The island was already a thriving settlement before being colonized by Spain in the 16th century. It was a strong ally of the Lakanate of Lawan, a prosperous kingdom in Samar. Datu Hadi Iberein ruled the Lakanate of Lawan. He was described by historian William Henry Scott as a "Samar datu by the name of Iberein was rowed out to a Spanish vessel anchored in his harbor in 1543 by oarsmen collared in gold; while wearing on his own person earrings and chains."

Portuguese explorer Ferdinand Magellan arrived on the island in 1521 and became involved in warfare among the kingdoms only to be killed in battle by the warriors of Datu Lapu-Lapu, the sovereign in the island. However, oral tradition also dictates that the island where the Battle of Mactan might have taken place is Poro Island in the northeast instead. The oral tradition is backed by recent archaeological evidence of such a battle taking place in Poro island during the 16th century.
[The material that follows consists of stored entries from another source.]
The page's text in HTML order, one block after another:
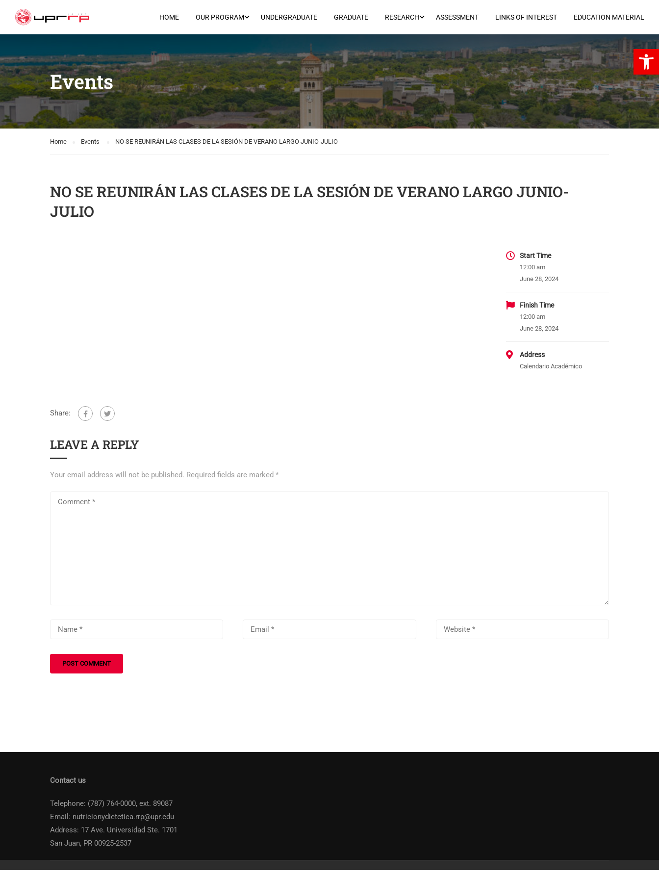
HOME OUR PROGRAM UNDERGRADUATE GRADUATE RESEARCH ASSESSMENT LINKS OF INTEREST EDUCATION MATERIAL
Events
Home Events NO SE REUNIRÁN LAS CLASES DE LA SESIÓN DE VERANO LARGO JUNIO-JULIO
NO SE REUNIRÁN LAS CLASES DE LA SESIÓN DE VERANO LARGO JUNIO-
JULIO
Start Time
12:00 am
June 28, 2024
Finish Time
12:00 am
June 28, 2024
Address
Calendario Académico
Share:
LEAVE A REPLY
Your email address will not be published. Required fields are marked *
Contact us
Telephone: (787) 764-0000, ext. 89087
Email: nutricionydietetica.rrp@upr.edu
Address: 17 Ave. Universidad Ste. 1701
San Juan, PR 00925-2537
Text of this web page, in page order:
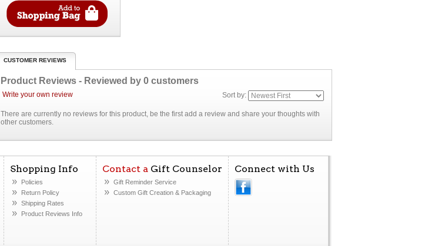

By 1730, the Catholic Augustinian friars established the town of Opon. It was later renamed as the city of Lapu-Lapu by means of Republic Act 3134, signed by Pres. Carlos P. Garcia on June 17, 1961. Congressman Manuel A. Zosa, the representative of the Sixth District of Cebu, sponsored the bill converting the former municipality of Opon into the present day City of Lapu-Lapu.

==Economy==
Apart from the airport, today the island is known for its industrial factories, which are some of the most successful industrial ventures in the Philippines. Many of them are located at the Mactan Export Processing Zone (MEPZ), an industrial tax-free zone opened in 1979 that includes over 35 business ventures, about 50 percent of which are Japanese-owned.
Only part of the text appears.